START Input data
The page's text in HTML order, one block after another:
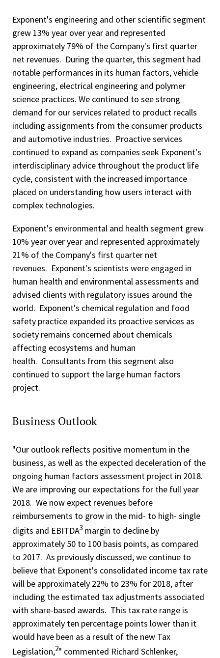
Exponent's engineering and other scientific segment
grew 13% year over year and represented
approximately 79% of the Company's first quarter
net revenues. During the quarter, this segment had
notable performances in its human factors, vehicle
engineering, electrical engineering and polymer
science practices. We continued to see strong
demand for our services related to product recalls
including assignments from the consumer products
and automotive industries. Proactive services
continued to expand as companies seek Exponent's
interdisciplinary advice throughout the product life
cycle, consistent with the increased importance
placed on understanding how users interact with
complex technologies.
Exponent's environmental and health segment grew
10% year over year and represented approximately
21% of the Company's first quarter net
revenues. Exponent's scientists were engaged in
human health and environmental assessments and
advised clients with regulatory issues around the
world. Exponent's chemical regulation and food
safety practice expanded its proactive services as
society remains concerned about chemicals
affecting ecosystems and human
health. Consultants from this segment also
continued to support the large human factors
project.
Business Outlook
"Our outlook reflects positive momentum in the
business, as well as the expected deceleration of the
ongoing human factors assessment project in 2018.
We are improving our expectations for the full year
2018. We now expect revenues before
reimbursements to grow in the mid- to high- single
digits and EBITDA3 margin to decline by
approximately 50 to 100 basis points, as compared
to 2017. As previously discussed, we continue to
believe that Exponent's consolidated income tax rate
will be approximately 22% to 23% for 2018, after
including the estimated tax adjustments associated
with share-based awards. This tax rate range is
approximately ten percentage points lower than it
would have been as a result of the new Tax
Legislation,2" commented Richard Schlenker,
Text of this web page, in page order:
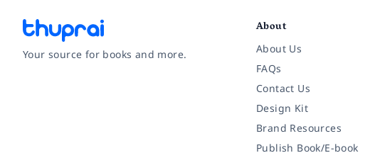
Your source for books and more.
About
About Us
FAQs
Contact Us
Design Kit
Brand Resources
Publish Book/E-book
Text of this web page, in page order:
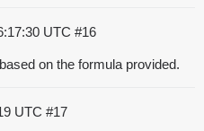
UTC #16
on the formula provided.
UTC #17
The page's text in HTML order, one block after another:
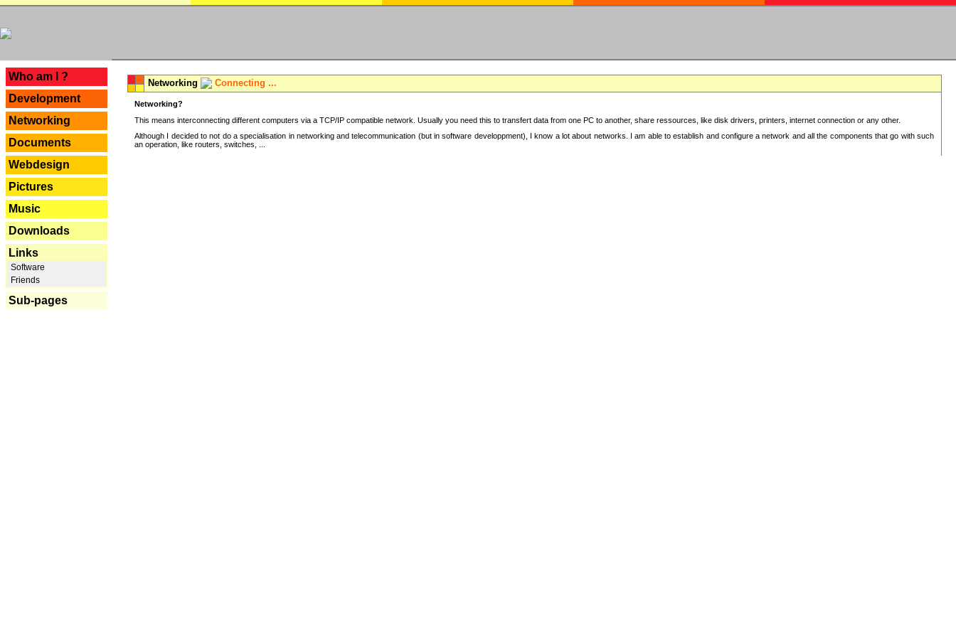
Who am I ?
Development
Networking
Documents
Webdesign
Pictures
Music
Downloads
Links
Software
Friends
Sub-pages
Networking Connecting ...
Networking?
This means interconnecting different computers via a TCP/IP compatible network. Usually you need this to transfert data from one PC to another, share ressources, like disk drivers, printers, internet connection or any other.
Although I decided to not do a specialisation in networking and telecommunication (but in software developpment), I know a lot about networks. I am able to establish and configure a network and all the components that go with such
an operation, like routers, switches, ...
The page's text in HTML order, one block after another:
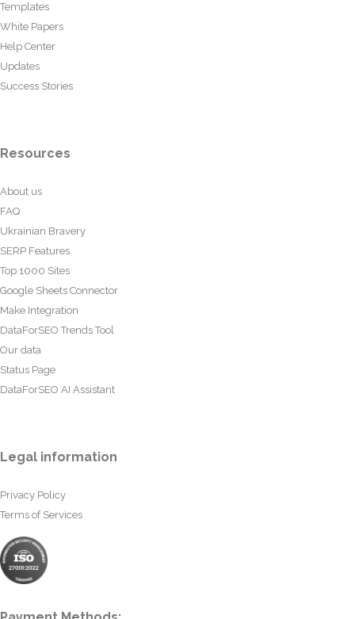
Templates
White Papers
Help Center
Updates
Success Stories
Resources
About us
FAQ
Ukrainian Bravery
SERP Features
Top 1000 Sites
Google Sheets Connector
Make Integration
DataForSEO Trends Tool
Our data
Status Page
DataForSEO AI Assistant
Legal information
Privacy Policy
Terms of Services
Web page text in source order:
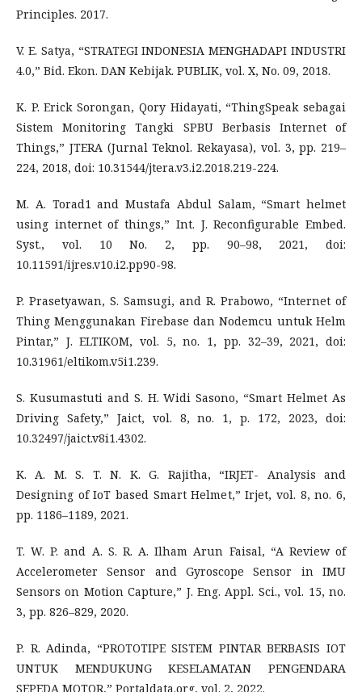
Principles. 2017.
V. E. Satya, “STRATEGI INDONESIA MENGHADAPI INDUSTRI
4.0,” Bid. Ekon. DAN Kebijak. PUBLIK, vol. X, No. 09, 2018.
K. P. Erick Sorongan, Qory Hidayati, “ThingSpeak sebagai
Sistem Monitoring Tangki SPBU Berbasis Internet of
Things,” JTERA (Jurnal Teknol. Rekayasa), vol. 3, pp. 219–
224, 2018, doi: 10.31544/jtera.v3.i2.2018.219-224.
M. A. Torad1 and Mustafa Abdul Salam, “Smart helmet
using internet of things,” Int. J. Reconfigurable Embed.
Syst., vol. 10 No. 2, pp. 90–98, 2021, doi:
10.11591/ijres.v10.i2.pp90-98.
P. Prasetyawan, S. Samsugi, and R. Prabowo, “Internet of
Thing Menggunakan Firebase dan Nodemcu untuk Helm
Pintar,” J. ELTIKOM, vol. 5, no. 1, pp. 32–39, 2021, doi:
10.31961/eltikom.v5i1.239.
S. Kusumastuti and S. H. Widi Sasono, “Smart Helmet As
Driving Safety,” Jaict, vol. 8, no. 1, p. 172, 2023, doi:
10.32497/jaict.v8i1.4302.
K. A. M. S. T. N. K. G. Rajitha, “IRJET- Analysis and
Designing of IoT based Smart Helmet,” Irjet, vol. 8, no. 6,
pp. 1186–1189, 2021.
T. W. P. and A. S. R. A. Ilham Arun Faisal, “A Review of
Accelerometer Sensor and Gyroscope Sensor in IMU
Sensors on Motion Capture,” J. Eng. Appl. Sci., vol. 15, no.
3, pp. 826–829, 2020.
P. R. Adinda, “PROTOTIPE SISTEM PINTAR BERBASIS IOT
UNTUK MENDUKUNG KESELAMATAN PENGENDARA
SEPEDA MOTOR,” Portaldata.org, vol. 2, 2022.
END Input data
## Directions for this task
From the first line to the last, write out the data exactly, dropping any pictures.

## Response to this exercise
The page's text in HTML order, one block after another:
Exponent's engineering and other scientific segment
grew 13% year over year and represented
approximately 79% of the Company's first quarter
net revenues. During the quarter, this segment had
notable performances in its human factors, vehicle
engineering, electrical engineering and polymer
science practices. We continued to see strong
demand for our services related to product recalls
including assignments from the consumer products
and automotive industries. Proactive services
continued to expand as companies seek Exponent's
interdisciplinary advice throughout the product life
cycle, consistent with the increased importance
placed on understanding how users interact with
complex technologies.
Exponent's environmental and health segment grew
10% year over year and represented approximately
21% of the Company's first quarter net
revenues. Exponent's scientists were engaged in
human health and environmental assessments and
advised clients with regulatory issues around the
world. Exponent's chemical regulation and food
safety practice expanded its proactive services as
society remains concerned about chemicals
affecting ecosystems and human
health. Consultants from this segment also
continued to support the large human factors
project.
Business Outlook
"Our outlook reflects positive momentum in the
business, as well as the expected deceleration of the
ongoing human factors assessment project in 2018.
We are improving our expectations for the full year
2018. We now expect revenues before
reimbursements to grow in the mid- to high- single
digits and EBITDA3 margin to decline by
approximately 50 to 100 basis points, as compared
to 2017. As previously discussed, we continue to
believe that Exponent's consolidated income tax rate
will be approximately 22% to 23% for 2018, after
including the estimated tax adjustments associated
with share-based awards. This tax rate range is
approximately ten percentage points lower than it
would have been as a result of the new Tax
Legislation,2" commented Richard Schlenker,
Text of this web page, in page order:
Your source for books and more.
About
About Us
FAQs
Contact Us
Design Kit
Brand Resources
Publish Book/E-book
Text of this web page, in page order:
UTC #16
on the formula provided.
UTC #17
The page's text in HTML order, one block after another:
Who am I ?
Development
Networking
Documents
Webdesign
Pictures
Music
Downloads
Links
Software
Friends
Sub-pages
Networking Connecting ...
Networking?
This means interconnecting different computers via a TCP/IP compatible network. Usually you need this to transfert data from one PC to another, share ressources, like disk drivers, printers, internet connection or any other.
Although I decided to not do a specialisation in networking and telecommunication (but in software developpment), I know a lot about networks. I am able to establish and configure a network and all the components that go with such
an operation, like routers, switches, ...
The page's text in HTML order, one block after another:
Templates
White Papers
Help Center
Updates
Success Stories
Resources
About us
FAQ
Ukrainian Bravery
SERP Features
Top 1000 Sites
Google Sheets Connector
Make Integration
DataForSEO Trends Tool
Our data
Status Page
DataForSEO AI Assistant
Legal information
Privacy Policy
Terms of Services
Web page text in source order:
Principles. 2017.
V. E. Satya, “STRATEGI INDONESIA MENGHADAPI INDUSTRI
4.0,” Bid. Ekon. DAN Kebijak. PUBLIK, vol. X, No. 09, 2018.
K. P. Erick Sorongan, Qory Hidayati, “ThingSpeak sebagai
Sistem Monitoring Tangki SPBU Berbasis Internet of
Things,” JTERA (Jurnal Teknol. Rekayasa), vol. 3, pp. 219–
224, 2018, doi: 10.31544/jtera.v3.i2.2018.219-224.
M. A. Torad1 and Mustafa Abdul Salam, “Smart helmet
using internet of things,” Int. J. Reconfigurable Embed.
Syst., vol. 10 No. 2, pp. 90–98, 2021, doi:
10.11591/ijres.v10.i2.pp90-98.
P. Prasetyawan, S. Samsugi, and R. Prabowo, “Internet of
Thing Menggunakan Firebase dan Nodemcu untuk Helm
Pintar,” J. ELTIKOM, vol. 5, no. 1, pp. 32–39, 2021, doi:
10.31961/eltikom.v5i1.239.
S. Kusumastuti and S. H. Widi Sasono, “Smart Helmet As
Driving Safety,” Jaict, vol. 8, no. 1, p. 172, 2023, doi:
10.32497/jaict.v8i1.4302.
K. A. M. S. T. N. K. G. Rajitha, “IRJET- Analysis and
Designing of IoT based Smart Helmet,” Irjet, vol. 8, no. 6,
pp. 1186–1189, 2021.
T. W. P. and A. S. R. A. Ilham Arun Faisal, “A Review of
Accelerometer Sensor and Gyroscope Sensor in IMU
Sensors on Motion Capture,” J. Eng. Appl. Sci., vol. 15, no.
3, pp. 826–829, 2020.
P. R. Adinda, “PROTOTIPE SISTEM PINTAR BERBASIS IOT
UNTUK MENDUKUNG KESELAMATAN PENGENDARA
SEPEDA MOTOR,” Portaldata.org, vol. 2, 2022.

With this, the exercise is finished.